Depending on God, trusting in Christ, we step into the gap and seek to live in his ways, and we find abundant grace, filling up underneath our feet to carry us across. Jesus not only calls us to higher righteousness, but he is also the fulfillment of it, and he makes life in the kingdom of heaven a daily possibility for each and all of us.

Early in Pam Powell’s call as the first white minister of the all-black Messiah Presbyterian Church in Lubbock, Texas, she went to a meeting at the local school, and she heard a troubling story. In the class of a second-grade teacher a 7-year-old boy was a lookout for a drug dealer. Though his family was poor, he now wore expensive athletic shoes. The teacher worried that other kids, impressed and wanting their own shoes, were being lured into the drug and gang culture of their poverty-stricken community.

Messiah Church had 21 adult members and 8 children. They could barely pay their bills. But they listened intently to the idea Pastor Powell brought to Session. Could the church help the school, buying a pair of shoes for three kids in each elementary class who were making good choices? That would add up to 100 pairs of shoes each year, costing up to $10,000. It sounded audacious. The church had no reserves, their pastor was paid by the presbytery, and they relied on donations of other churches to keep their lights on.
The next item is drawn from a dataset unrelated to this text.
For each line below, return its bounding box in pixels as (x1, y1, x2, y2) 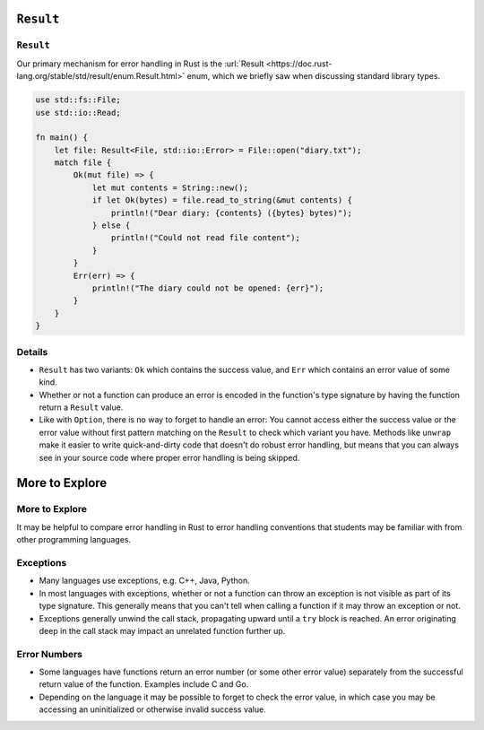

But an elder suggested they pray about it. After the prayer, the Session voted to proceed. The elementary school was thrilled, but they asked, “Where will you get the money?” Messiah Church answered, “It will be an act of God.”

And so it was! Little by little, money began to trickle in; the local shoe store gave a discount. At the end-of-semester assembly, the pastor announced the shoe program: “Everyone here knows that you can make a lot of money doing the wrong thing.  But these shoes are for kids who are choosing to do the right thing.  In the end, more good will come to you for making right choices.  We are here to show you this is true.” Kids received certificates from the Messiah Church elders, and the next day, the principle said her office was bursting with children showing off their new shoes.

One mother wrote, “I have 11 children.  You cannot imagine what a blessing it is to have new shoes for two of them.  God bless you, Messiah Church.”   As word of this ministry spread, money poured in from around the country. It was a blessing to many children. But Pastor Powell was clear that Messiah Church was even more blessed. [iv]

My friends, we are the People of God, called, in all of our desperate longings and limitations, to live out our identity as salt and light. We stand at the edge of the gap, aware that of ourselves we can do nothing; but God reaches out in Christ and bridges that gap, filling up the way beneath our feet.We are blessed to be a blessing.

How is God now calling us to take steps toward the new, unexpected thing the Holy Spirit is doing in our midst? Let us pray to see God’s vision and to step out in blessed dependence, trusting our whole lives to our all-merciful, all-powerful God. Amen.

 


[i] Ann Patchett, “The Get-Away Car,” in This is the Story of a Happy Marriage, p. 24-25.

[ii] Edwin Chr. Van Driel, “Exegetical Perspective on Matthew 5:13-20” in Feasting on the Word, Year A, Vol. 1, David L. Bartlett and Barbara Brown Taylor, eds. Louisville: Westminster John Knox Press, 2010, 335-337.

[iii] quoted in Van Driel, 337.

[iv] From “Meeting Messiah,” by Pam Powell, published in The Gospel in Black and White, edited by Dennis L. Okholm, Downers Grove: Intervarsity Press, 1997, 151-165.